How to write an infinite sequence compatible with std::ranges?

Question

I would like to write a struct which will generate an infinite sequence of fibonacci numbers in a way compatible with std::ranges and range adaptors.

So if I wanted the first 5 even fibonacci numbers, I would write something like this:

#include <iostream>
#include <ranges>

using namespace std;

int main() {
  auto is_even = [](auto a) { return a % 2 == 0; };
  for (auto v :
       something | ranges::views::filter(is_even) | ranges::views::take(5))
    std::cout << v << std::endl;

  return 0;
}

What "something" needs to be ?

It seems to me that it has to be a class with a forward iterator, but I can't find any example.

Answer 1

Edit: As it was pointed out by 康桓瑋 in the comments, there has been a better, cleaner solution presented at Cppcon, link, by Tristan Brindle.

I think this could serve as a quick reference to make custom iterator-based generators.

By your requirements, something must be a std::ranges::view, meaning it must be a moveable std::ranges::range deriving from std::ranges::view_interface<something>.

We can tackle all three with the following:

#include <ranges>

template<typename T>
class fib : public std::ranges::view_interface<fib<T>>{
public:
    struct iterator;


    auto begin() const { return iterator{}; }
    auto end() const { return std::unreachable_sentinel; }

};

Notice std::unreachable_sentinel which makes creating sequences without end really simple.

We still have to define the iterator which does the actual work. In your case we want fib to be "the source" of the values, so our iterator should actually be std::input_iterator. There's some boiler plate code needed for that but it's basically just a type which can be incremented and dereferenced to yield its current value.

Something like this will do:

#include <iterator>

template<typename T>
struct fib<T>::iterator {
    using iterator_category = std::input_iterator_tag;
    using value_type = T;
    using difference_type = std::ptrdiff_t;
    using pointer = T*;
    using reference = T;

    constexpr iterator() noexcept = default;

    iterator& operator++() {
        auto old_next = next;
        next = next + current;
        current = old_next;

        return *this;
    }

    iterator operator++(int) {
        iterator current{*this};
        ++(*this);
        return current;
    }

    value_type operator*() const {
        return current;
    }

    bool operator==(const iterator& other) const { return current == other.current && next==other.next; }

private:
    T current= {};
    T next = T{} + 1; // Could perhaps be fancier.
};

The increment operator does the computation itself, it's the simple iterating algorithm.

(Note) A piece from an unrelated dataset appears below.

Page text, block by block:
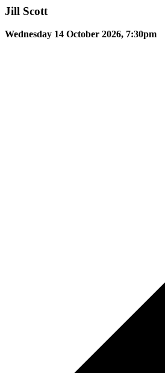
Jill Scott
Wednesday 14 October 2026, 7:30pm

That's it, here's a working example:

#include <cstdint>
#include <iostream>
int main() {
  auto is_even = [](auto a) { return a % 2 == 0; };
  for (auto v :
       fib<std::uint64_t>{} | std::ranges::views::filter(is_even) | std::ranges::views::take(10))
    std::cout << v << std::endl;

  return 0;
}

which outputs:

0
2
8
34
144
610
2584
10946
46368
196418

Of course you won't get very far even with std::uint64_t. But T can be anything numeric enough.

One can easily generalize the iterator to hold a stateful functor, likely passed from the range itself, call it during each increment and store the yielded value for dereferencing later. This would be very crude, but simple, way how to at least simulate "yield-based" generators.